Jackson's mission is to filch the Golden Fleece from a Cyclops in the Bermuda Triangle. To that end, director Thor Freudenthal stages a rousing attack by a clockwork bull, a gears-and-fury beast whose mouth hinges open to reveal a flamethrower, and presents a magical animated infodump where all the gods of Olympus are rendered in stained glass. (Hey, if it's good enough for one god, it's good enough for all of them!)

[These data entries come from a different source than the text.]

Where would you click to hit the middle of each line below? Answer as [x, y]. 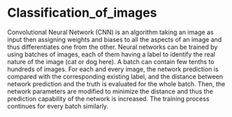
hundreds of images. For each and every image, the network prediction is [113, 69]
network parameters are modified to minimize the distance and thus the [110, 91]
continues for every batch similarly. [58, 106]
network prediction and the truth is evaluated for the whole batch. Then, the [116, 84]
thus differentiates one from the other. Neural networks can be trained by [113, 47]
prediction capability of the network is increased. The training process [108, 98]
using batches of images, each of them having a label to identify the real [111, 54]
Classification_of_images [82, 13]
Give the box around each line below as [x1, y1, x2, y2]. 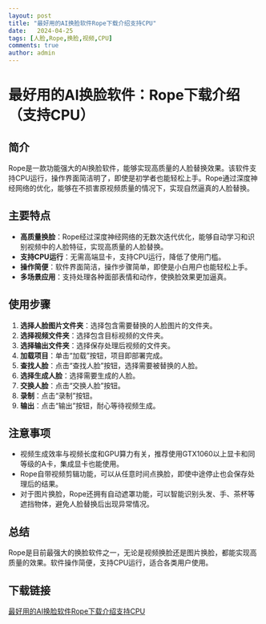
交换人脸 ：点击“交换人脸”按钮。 [19, 380, 126, 390]
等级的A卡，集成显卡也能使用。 [19, 459, 124, 469]
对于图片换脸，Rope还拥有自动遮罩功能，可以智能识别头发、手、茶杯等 [19, 489, 255, 499]
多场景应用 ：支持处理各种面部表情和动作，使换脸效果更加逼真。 [19, 272, 231, 282]
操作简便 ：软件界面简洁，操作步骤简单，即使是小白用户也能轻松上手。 [19, 261, 252, 271]
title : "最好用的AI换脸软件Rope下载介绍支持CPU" [8, 19, 157, 27]
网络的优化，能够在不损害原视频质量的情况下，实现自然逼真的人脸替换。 [14, 184, 254, 192]
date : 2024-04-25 [8, 26, 74, 34]
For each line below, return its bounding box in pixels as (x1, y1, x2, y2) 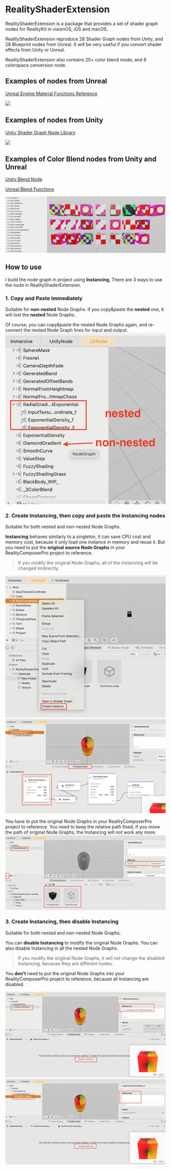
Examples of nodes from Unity (5, 116, 103, 125)
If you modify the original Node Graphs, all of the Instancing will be (17, 559, 158, 566)
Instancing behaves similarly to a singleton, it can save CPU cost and (5, 533, 151, 539)
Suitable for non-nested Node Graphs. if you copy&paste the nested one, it (5, 306, 164, 312)
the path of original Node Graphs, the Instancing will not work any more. (5, 829, 157, 835)
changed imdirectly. (17, 565, 60, 571)
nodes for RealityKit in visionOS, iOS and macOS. (5, 26, 108, 32)
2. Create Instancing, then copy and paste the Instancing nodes (5, 512, 165, 519)
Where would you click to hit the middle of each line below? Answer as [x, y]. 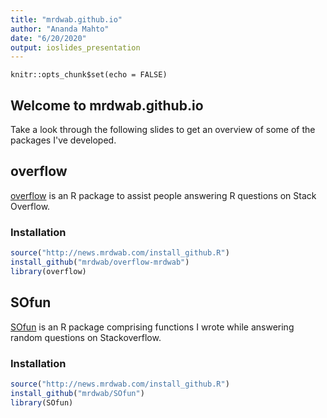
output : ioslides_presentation [75, 47]
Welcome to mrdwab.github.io [107, 105]
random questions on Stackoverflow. [86, 337]
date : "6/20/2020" [48, 38]
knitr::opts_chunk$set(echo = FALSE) [89, 75]
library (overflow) [48, 271]
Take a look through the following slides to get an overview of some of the [163, 130]
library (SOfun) [42, 402]
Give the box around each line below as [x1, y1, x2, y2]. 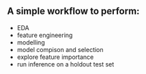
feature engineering [16, 31, 73, 39]
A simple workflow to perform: [7, 5, 140, 17]
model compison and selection [16, 45, 104, 53]
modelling [16, 38, 46, 47]
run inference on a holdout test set [16, 60, 115, 68]
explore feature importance [16, 53, 94, 61]
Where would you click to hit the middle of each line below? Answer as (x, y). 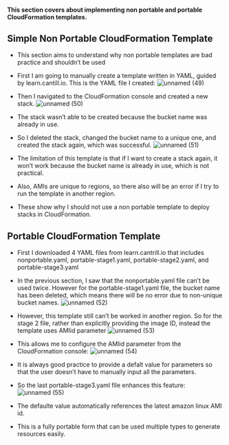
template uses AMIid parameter (62, 331)
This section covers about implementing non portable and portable (105, 10)
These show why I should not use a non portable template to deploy (113, 207)
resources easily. (41, 434)
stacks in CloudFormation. (54, 214)
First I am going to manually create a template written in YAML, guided (117, 76)
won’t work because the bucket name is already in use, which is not (113, 166)
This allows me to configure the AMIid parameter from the (99, 344)
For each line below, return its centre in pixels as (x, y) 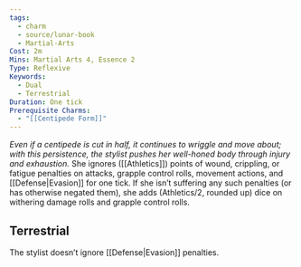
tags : (19, 18)
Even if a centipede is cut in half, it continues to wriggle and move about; (146, 145)
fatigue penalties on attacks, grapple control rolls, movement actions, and (146, 174)
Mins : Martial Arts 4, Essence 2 (72, 60)
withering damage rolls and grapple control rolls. (99, 202)
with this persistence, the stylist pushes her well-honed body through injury (150, 154)
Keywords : (28, 77)
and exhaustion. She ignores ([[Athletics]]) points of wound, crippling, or (145, 164)
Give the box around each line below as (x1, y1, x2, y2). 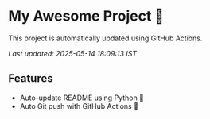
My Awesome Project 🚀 (8, 7, 165, 25)
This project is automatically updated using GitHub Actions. (8, 33, 203, 43)
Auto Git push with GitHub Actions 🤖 (19, 101, 139, 110)
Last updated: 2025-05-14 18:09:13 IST (8, 48, 138, 58)
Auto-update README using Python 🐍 (19, 93, 145, 102)
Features (8, 71, 53, 86)
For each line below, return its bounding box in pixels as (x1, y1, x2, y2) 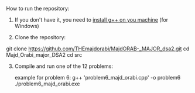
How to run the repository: (6, 5, 70, 12)
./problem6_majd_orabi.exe (14, 80, 80, 87)
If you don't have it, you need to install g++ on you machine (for (14, 16, 169, 23)
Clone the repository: (14, 34, 66, 40)
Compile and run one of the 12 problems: (14, 63, 113, 70)
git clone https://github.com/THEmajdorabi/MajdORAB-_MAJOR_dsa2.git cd (6, 45, 190, 52)
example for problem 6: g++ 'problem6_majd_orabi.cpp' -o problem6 (14, 74, 181, 81)
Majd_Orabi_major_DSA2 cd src (6, 51, 83, 58)

The Stygian witches turn up as cab drivers in a frenetic goof of a sequence, squabbling as always over that lone eyeball and suggesting the free-spirited grossness of Peter Jackson's The Frighteners. Then there are the sea-beasts: first a beauty of a swimming horse, streaked like that Fruit Stripes zebra, and then the great maw, stomach and guts of Charybdis herself, who it turns out is responsible for every boat and plane that's gone missing in the North Atlantic. To escape her digestive tract, Jackson mans the machine guns of a U-boat crewed by the living corpses of Confederate soldiers—a development that the film, to its credit, never attempts to explain. And the villainous Cyclops is a treat, the heroes' encounter with him smartly shot and just the right amount of scary.

But even Homer nods. Much of the rest is a deadly bore, with the too-old-to-pass-for-teens stars playing characters with one trait apiece—and failing to bring that trait to life. Usually when you see actors this pretty and this vacant standing around this awkwardly, you expect them to take their clothes off. Logan Lerman's Jackson exhibits none of the troubled complexity of the ADHD-addled boy of the books; the filmmakers forget key tenets of his character just as often as the movie's villains forget the basics of his parentage. Seriously, if you kidnapped the son of Poseidon, would you imprison him on a yacht—in the ocean?

The god-kids all live together in a summer camp called Not-Hogwarts, where counselor Dionysus (Stanley Tucci, as funny as the script allows) dresses like Captain Lou Albano and moans that angry Zeus changes all his wine into water. The kids, meanwhile, compete in elaborate wall-climbing contests right out of the Real World/Road Rules Challenge. Then the story starts, with a ferocious attack on their camp—and Percy's dear, smart friend Not-Hermione (Alexandra Daddario) figuring out (on her iPad!) that the Fleece of the Argonauts is the only way to stop the blah blah something something.

Not-Hermione's one trait: She hates Cyclopes, for reasons the books make clear but the movie can't be buggered about. That means, of course, a young Cyclops must tag along on the adventure, and Not-Hermione gets to glower at him and then learn a lesson about not judging people just because they're monsters. That Cyclops is just another kid-flick hunk, this one with white-boy dreads as though he's in some one-eyed jam band. The story contrives to give him a human set of peepers for about half the movie, and much of the rest of the time, he's wearing sunglasses, which is a perfect encapsulation of modern screenwriting's approach to rich, inscrutable myth: “A Cyclops? Love it! But does he have to have one eye?”

Also, 3D has never been more wasted.